L’Empire, la démocratie, le terrorisme
Eric J. Hobsbawm Paris, André Versaille éditeur-Le Monde diplomatique, 2009, 179 p.
L’auteur de l’une des plus roboratives réflexions sur l’émergence des nations et du nationalisme, sur l’apparition et la dégénérescence des empires, puis sur « l’âge des extrêmes » qu’a été le « court xxe siècle » poursuit son œuvre d’historien entamée en 1959 par la publication des Primitifs de la révolte dans l’Europe moderne. Eric Hobsbawm définit son objet dès le préambule : observer, analyser et comprendre la situation du monde au début de ce troisième millénaire en prenant « le plus de recul possible avec l’histoire immédiate pour la replacer dans un contexte plus large et une perspective plus longue ». Celle-ci s’inscrit d’abord dans « la période la plus extraordinaire de l’histoire de l’humanité », le xxe siècle. Ce siècle a conjugué les paradoxes, « alliant des catastrophes humaines sans précédent, une amélioration matérielle substantielle », avec la capacité inédite à transformer la planète sinon à la détruire, et même s’en échapper ». L’historien rappelle aussi son « hostilité à l’impérialisme » et sa « méfiance légitime à l’égard de la mégalomanie, cette maladie des États et des dirigeants qui croient leur pouvoir et leur réussite sans limite ».

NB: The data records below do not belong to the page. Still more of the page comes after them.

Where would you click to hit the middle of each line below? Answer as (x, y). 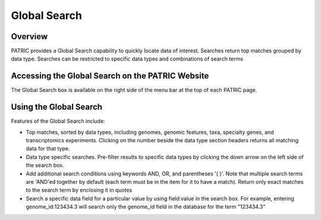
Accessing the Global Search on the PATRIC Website (110, 76)
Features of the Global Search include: (58, 121)
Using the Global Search (57, 107)
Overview (29, 36)
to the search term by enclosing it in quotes (79, 190)
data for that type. (48, 149)
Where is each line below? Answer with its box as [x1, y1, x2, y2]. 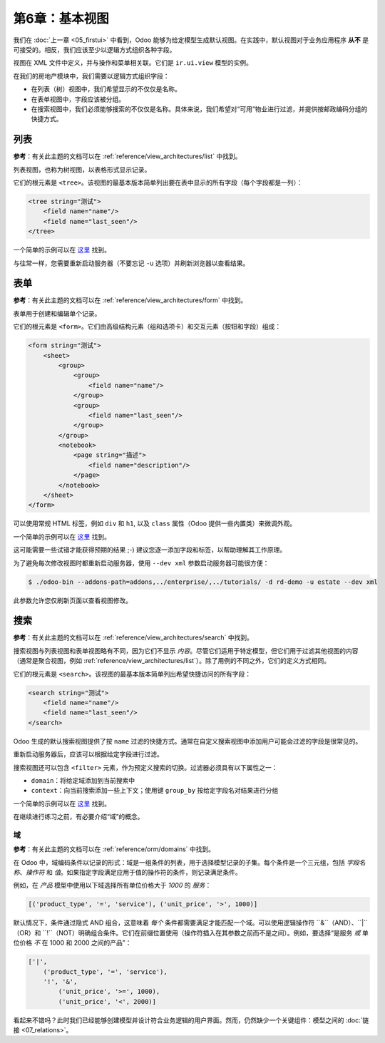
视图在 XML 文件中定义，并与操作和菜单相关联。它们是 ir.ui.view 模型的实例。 [13, 58, 253, 67]
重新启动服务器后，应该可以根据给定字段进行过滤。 [13, 750, 163, 759]
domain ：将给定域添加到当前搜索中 [31, 776, 135, 784]
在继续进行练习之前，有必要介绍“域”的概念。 [13, 813, 144, 821]
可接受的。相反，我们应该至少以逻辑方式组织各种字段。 [13, 45, 176, 53]
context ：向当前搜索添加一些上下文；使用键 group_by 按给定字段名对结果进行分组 [31, 786, 279, 795]
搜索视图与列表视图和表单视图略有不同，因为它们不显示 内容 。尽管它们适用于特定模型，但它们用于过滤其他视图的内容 [13, 646, 359, 655]
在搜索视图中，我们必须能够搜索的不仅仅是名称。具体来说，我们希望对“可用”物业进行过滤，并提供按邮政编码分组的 [31, 104, 368, 113]
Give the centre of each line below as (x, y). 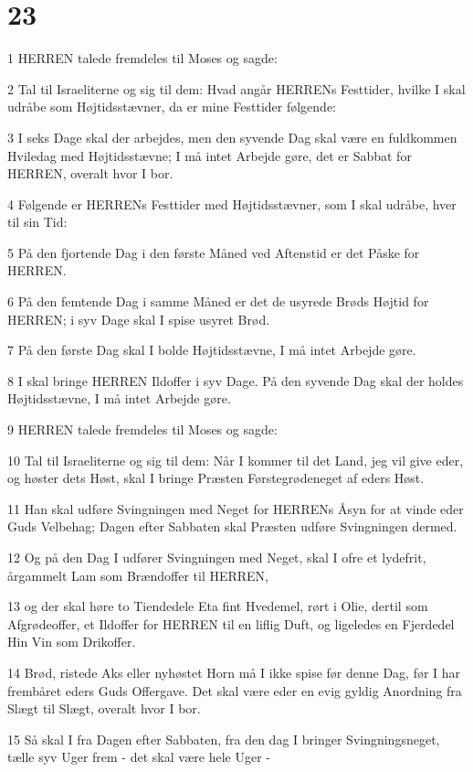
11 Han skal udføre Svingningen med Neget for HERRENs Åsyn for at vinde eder (236, 508)
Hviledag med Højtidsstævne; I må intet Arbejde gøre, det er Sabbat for (210, 155)
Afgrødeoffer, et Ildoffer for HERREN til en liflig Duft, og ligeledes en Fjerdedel (231, 623)
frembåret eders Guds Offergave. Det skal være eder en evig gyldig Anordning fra (235, 690)
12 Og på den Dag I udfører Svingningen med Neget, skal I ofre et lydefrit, (217, 557)
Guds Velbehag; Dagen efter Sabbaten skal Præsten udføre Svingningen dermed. (232, 526)
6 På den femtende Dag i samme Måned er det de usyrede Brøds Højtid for (218, 301)
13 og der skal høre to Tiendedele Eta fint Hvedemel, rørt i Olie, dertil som (218, 606)
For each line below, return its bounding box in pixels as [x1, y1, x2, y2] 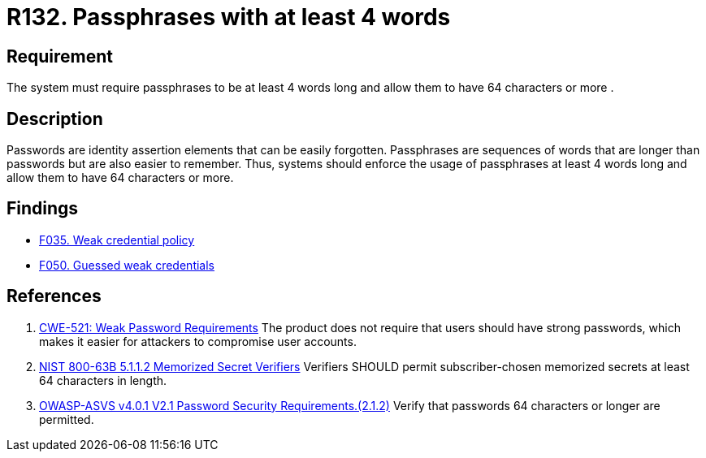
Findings [6, 198, 79, 219]
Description [6, 108, 103, 129]
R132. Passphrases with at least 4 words [6, 3, 451, 31]
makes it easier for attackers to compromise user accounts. [39, 334, 357, 348]
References [6, 286, 102, 307]
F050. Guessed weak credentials [39, 257, 214, 272]
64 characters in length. [39, 373, 167, 387]
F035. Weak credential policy [39, 232, 195, 247]
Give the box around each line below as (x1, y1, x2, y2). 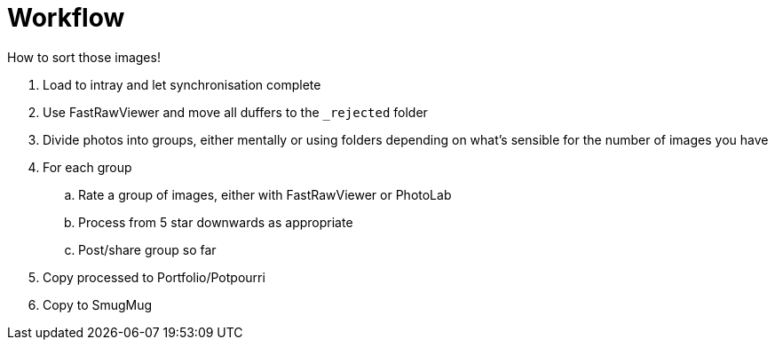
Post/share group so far (78, 241, 217, 257)
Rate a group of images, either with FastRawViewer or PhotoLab (78, 186, 452, 202)
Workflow (7, 3, 125, 33)
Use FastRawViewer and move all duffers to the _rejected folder (43, 104, 428, 120)
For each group (43, 159, 132, 175)
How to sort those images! (7, 49, 161, 65)
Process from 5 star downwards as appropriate (78, 214, 353, 230)
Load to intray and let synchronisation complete (43, 76, 321, 92)
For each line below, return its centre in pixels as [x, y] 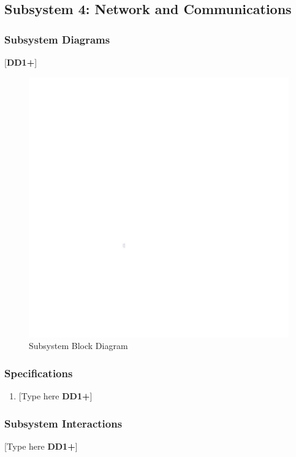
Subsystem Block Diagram [78, 346]
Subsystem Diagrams [57, 39]
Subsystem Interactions [63, 423]
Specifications [39, 373]
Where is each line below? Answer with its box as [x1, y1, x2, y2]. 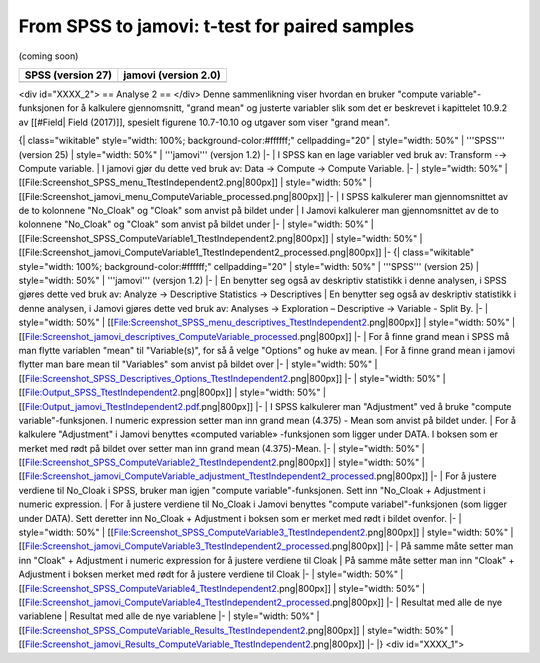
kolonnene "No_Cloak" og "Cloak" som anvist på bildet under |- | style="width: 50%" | [18, 218, 374, 230]
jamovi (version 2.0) [123, 68, 221, 82]
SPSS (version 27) [24, 68, 112, 82]
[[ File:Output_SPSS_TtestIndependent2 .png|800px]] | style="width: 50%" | [18, 386, 327, 399]
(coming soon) [18, 50, 79, 62]
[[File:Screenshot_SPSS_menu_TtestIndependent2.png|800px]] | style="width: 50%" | [18, 176, 373, 189]
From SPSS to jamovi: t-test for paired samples [18, 15, 415, 37]
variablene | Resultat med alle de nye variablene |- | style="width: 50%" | [18, 610, 320, 622]
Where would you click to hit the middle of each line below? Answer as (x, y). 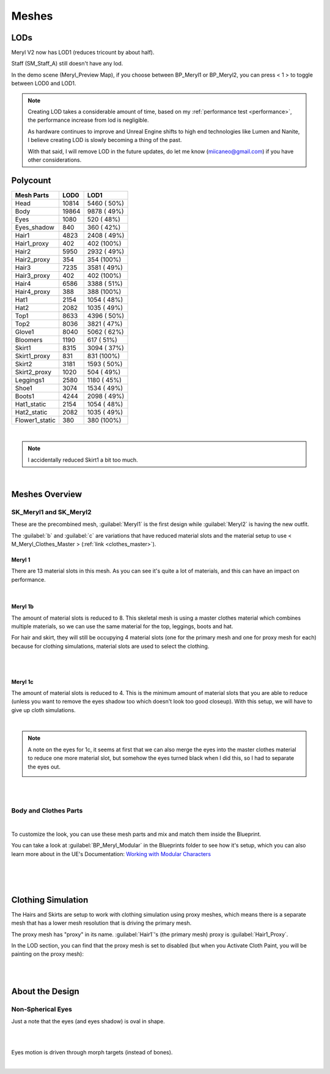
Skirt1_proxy (33, 356)
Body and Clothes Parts (47, 811)
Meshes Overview (47, 494)
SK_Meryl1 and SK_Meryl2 (51, 512)
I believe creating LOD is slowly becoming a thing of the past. (105, 140)
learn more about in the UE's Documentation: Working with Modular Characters (111, 854)
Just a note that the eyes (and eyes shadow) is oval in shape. (88, 1021)
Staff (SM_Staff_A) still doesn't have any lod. (67, 64)
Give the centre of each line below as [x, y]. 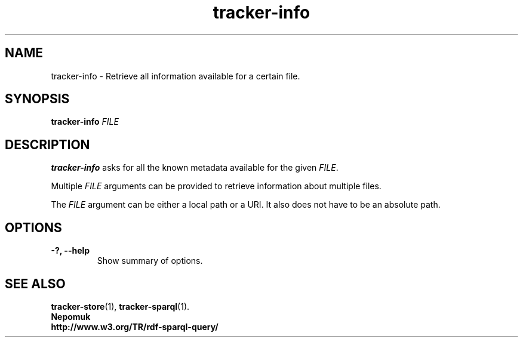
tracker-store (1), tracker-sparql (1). [120, 306]
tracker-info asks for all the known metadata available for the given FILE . [195, 168]
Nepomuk [71, 316]
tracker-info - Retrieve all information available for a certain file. [176, 76]
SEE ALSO [35, 284]
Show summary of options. [150, 261]
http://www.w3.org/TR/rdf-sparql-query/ [135, 326]
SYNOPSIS [37, 99]
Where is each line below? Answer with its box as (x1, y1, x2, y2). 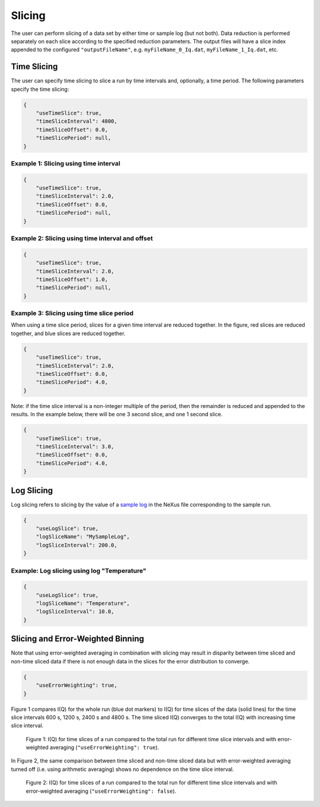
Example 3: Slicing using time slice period (11, 309, 134, 317)
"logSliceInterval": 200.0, (36, 541, 118, 548)
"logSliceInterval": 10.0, (36, 608, 115, 615)
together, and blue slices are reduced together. (11, 330, 126, 337)
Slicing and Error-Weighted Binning (11, 634, 145, 644)
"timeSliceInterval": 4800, (36, 118, 118, 125)
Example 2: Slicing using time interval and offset (11, 234, 153, 243)
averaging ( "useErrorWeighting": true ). (49, 744, 159, 751)
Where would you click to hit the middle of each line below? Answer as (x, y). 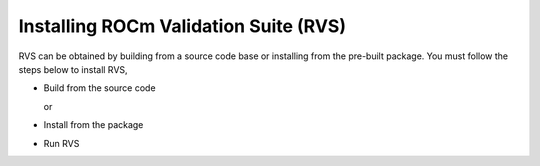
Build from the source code (99, 88)
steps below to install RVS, (73, 69)
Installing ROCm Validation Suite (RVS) (182, 26)
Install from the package (93, 125)
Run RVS (61, 143)
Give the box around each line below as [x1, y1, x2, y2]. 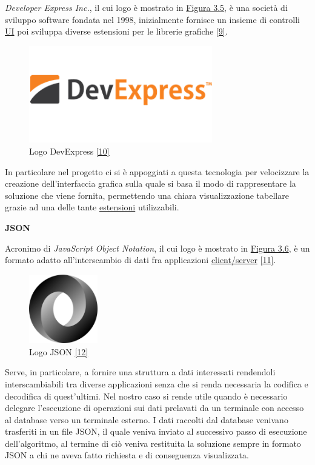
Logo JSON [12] [29, 345, 88, 358]
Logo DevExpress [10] [29, 145, 110, 157]
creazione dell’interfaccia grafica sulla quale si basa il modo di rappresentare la [5, 177, 296, 190]
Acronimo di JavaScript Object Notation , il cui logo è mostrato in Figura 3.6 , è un [5, 241, 310, 254]
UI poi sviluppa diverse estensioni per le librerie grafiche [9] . [5, 25, 228, 38]
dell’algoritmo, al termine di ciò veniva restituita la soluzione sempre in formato [5, 437, 301, 449]
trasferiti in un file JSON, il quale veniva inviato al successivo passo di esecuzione [5, 425, 307, 438]
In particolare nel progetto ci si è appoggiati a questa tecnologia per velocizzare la [5, 165, 310, 178]
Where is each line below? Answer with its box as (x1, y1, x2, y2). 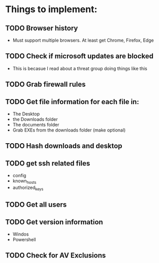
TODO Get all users (5, 201, 67, 209)
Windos (12, 231, 29, 237)
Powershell (12, 237, 37, 243)
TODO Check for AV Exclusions (5, 251, 106, 260)
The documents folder (12, 122, 59, 128)
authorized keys (12, 184, 44, 191)
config (12, 173, 26, 179)
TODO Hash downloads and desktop (5, 142, 123, 150)
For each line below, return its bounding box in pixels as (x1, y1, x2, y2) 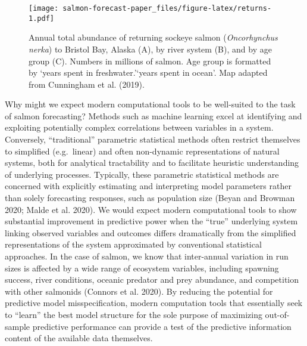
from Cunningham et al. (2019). (29, 78, 145, 90)
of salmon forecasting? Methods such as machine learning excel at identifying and (5, 109, 302, 122)
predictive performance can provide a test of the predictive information (32, 320, 292, 332)
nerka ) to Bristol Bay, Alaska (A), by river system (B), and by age (29, 42, 272, 55)
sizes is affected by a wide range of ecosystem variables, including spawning (5, 261, 279, 274)
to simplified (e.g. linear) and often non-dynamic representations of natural (5, 144, 280, 157)
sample (5, 320, 30, 332)
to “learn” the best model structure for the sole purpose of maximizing (5, 308, 262, 320)
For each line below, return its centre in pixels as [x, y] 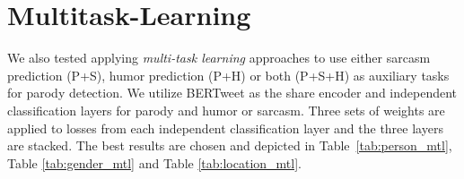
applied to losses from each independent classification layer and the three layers [225, 128]
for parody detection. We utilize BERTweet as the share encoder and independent [232, 93]
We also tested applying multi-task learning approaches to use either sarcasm [219, 58]
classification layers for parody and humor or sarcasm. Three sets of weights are [226, 110]
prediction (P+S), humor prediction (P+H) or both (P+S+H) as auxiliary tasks [228, 75]
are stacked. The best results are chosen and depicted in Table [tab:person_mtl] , [230, 145]
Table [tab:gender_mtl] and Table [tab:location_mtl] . [154, 162]
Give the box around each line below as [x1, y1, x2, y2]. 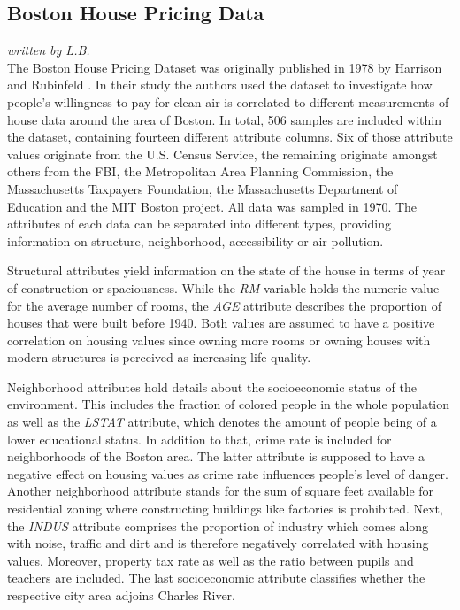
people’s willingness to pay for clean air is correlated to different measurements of [7, 92, 449, 111]
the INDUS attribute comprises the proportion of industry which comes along [7, 516, 429, 535]
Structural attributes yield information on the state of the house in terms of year [7, 261, 446, 280]
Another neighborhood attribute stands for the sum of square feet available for [7, 482, 434, 500]
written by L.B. [7, 41, 90, 59]
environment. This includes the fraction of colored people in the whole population [7, 395, 450, 413]
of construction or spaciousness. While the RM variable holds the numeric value [7, 278, 440, 297]
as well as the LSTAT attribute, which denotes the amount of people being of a [7, 413, 437, 431]
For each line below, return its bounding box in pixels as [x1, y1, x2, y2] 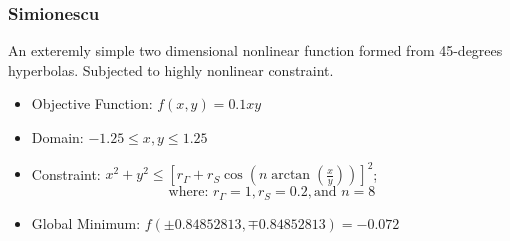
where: [168, 185, 209, 200]
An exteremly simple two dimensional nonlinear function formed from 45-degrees [8, 40, 503, 61]
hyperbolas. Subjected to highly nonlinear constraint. [8, 59, 334, 80]
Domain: [31, 127, 84, 147]
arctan [271, 168, 311, 183]
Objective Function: [31, 93, 153, 114]
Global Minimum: [31, 212, 141, 233]
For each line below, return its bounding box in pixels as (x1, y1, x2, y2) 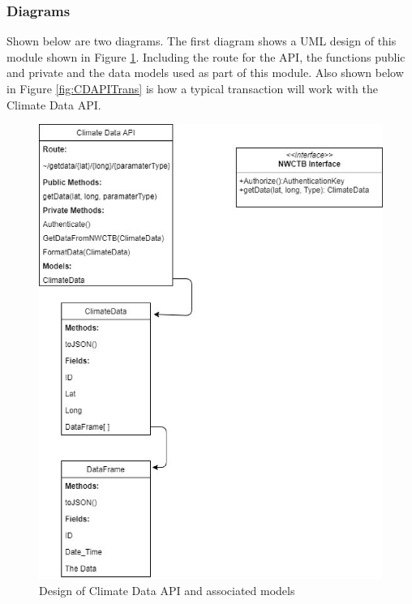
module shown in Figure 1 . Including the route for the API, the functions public (6, 48, 406, 65)
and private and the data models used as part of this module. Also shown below (6, 64, 404, 81)
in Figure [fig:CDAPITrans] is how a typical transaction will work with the (6, 80, 378, 96)
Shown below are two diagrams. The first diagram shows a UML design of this (6, 32, 397, 49)
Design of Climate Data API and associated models (39, 581, 295, 598)
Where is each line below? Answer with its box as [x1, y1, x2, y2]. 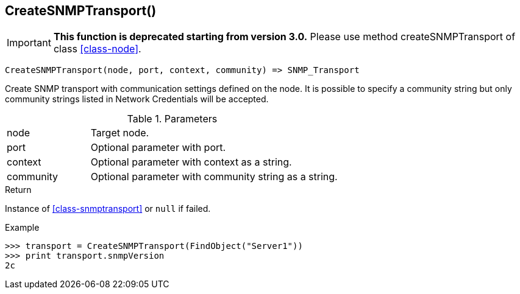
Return [5, 184, 32, 195]
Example [5, 222, 40, 233]
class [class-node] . [53, 43, 141, 55]
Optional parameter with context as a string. [90, 156, 292, 169]
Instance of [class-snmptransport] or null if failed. [5, 203, 211, 214]
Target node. [90, 127, 149, 139]
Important [7, 37, 51, 49]
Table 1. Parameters [127, 113, 218, 125]
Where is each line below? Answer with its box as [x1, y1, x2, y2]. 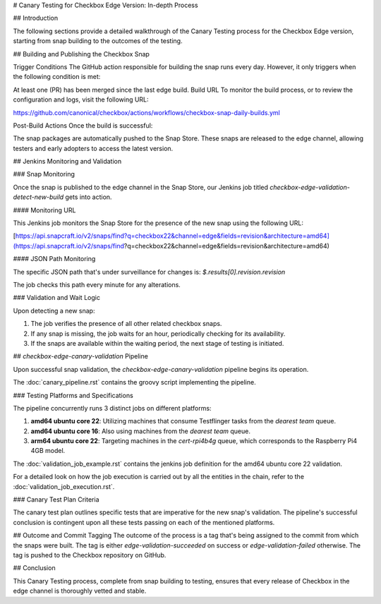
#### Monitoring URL [13, 205, 76, 215]
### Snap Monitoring [13, 170, 75, 179]
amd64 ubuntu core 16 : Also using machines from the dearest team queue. [30, 427, 250, 435]
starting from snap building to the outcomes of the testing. [13, 37, 183, 45]
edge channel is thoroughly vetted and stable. [13, 586, 147, 596]
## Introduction [13, 14, 59, 23]
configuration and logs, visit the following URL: [13, 95, 149, 104]
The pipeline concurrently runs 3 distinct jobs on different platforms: [13, 404, 212, 412]

Eric Hobsbawm veut éclairer cinq domaines qui marquent le début du troisième millénaire : la question de la guerre et de la paix, le passé et l’avenir des empires mondiaux, la nature et les mutations du nationalisme, l’avenir des démocraties libérales et le problème de la violence politique et du terrorisme. Les réponses s’appuient sur les évènements qui ont découlé de la décision « prise par le gouvernement américain en 2001 de briguer une hégémonie mondiale, en dénonçant les conventions internationales acceptées jusqu’alors, et en se réservant le droit de déclencher des guerres d’agression ou d’autres opérations militaires quand il le souhaite – et de le faire ».
E. Hobsbawm considère que la guerre au xxe siècle ne peut être traitée du point de vue chronologique ou géographique comme une question monolithique. Deux périodes majeures peuvent être distinguées : l’ère de la guerre mondiale puis celle de la confrontation entre superpuissances. Les conflits interétatiques ont dominé dans les deux cas. Mais la désintégration de l’URSS a renforcé l’instabilité internationale, accru l’influence des acteurs privés polymorphes sur la scène mondiale, modifié la structure des conflits et amplifié la confusion entre les opérations de guerre et de police, notamment face au terrorisme. Les conventions acceptées dans le cadre du système des puissances ont laissé la place à des confrontations rappelant les « guerres de religions » en Europe. La « mondialisation a progressé dans presque tous les domaines » avec une exception : « les États nations demeurent politiquement et militairement les ultimes autorités effectives ». Parmi la « poignée d’États qui comptent », les « États-Unis sont les plus puissants ». Ce sont eux qui ajoutent le chaos au désordre par leur volonté de maintenir leur hégémonie sur le monde. Mais l’époque de la résolution des conflits par des « redditions inconditionnelles » est aujourd’hui révolue, l’unilatéralisme aussi.
Une seule superpuissance ne peut donc compenser l’absence d’une autorité mondiale, « véritable intermédiaire international, neutre et habilité à prendre des initiatives sans l’autorisation du Conseil de sécurité ». Pour y aboutir il faut repenser les fondements des relations internationales. Concernant la démocratie, celle-ci est irréductible à ses mécanismes électoraux et, encore moins, « exportable ». Ressusciter les « terreurs apocalyptiques » de la guerre froide ne résoudra pas la « véritable crise mondiale dont les nouvelles formes de violence politique sont l’expression ». Il faut contextualiser le terrorisme afin de réduire les grandes nervosités qui s’y trouvent corrélées et notamment l’amalgame avec l’islam. Dans ce domaine, comme en économie d’ailleurs, la politique impériale américaine de l’ère Bush a aggravé les tensions. E. Hobsbawm considère que l’objectif principal, dès lors, est de signifier ses limites à la puissance américaine, bref de « contenir, ou du moins d’éduquer ou de rééduquer les États-Unis ».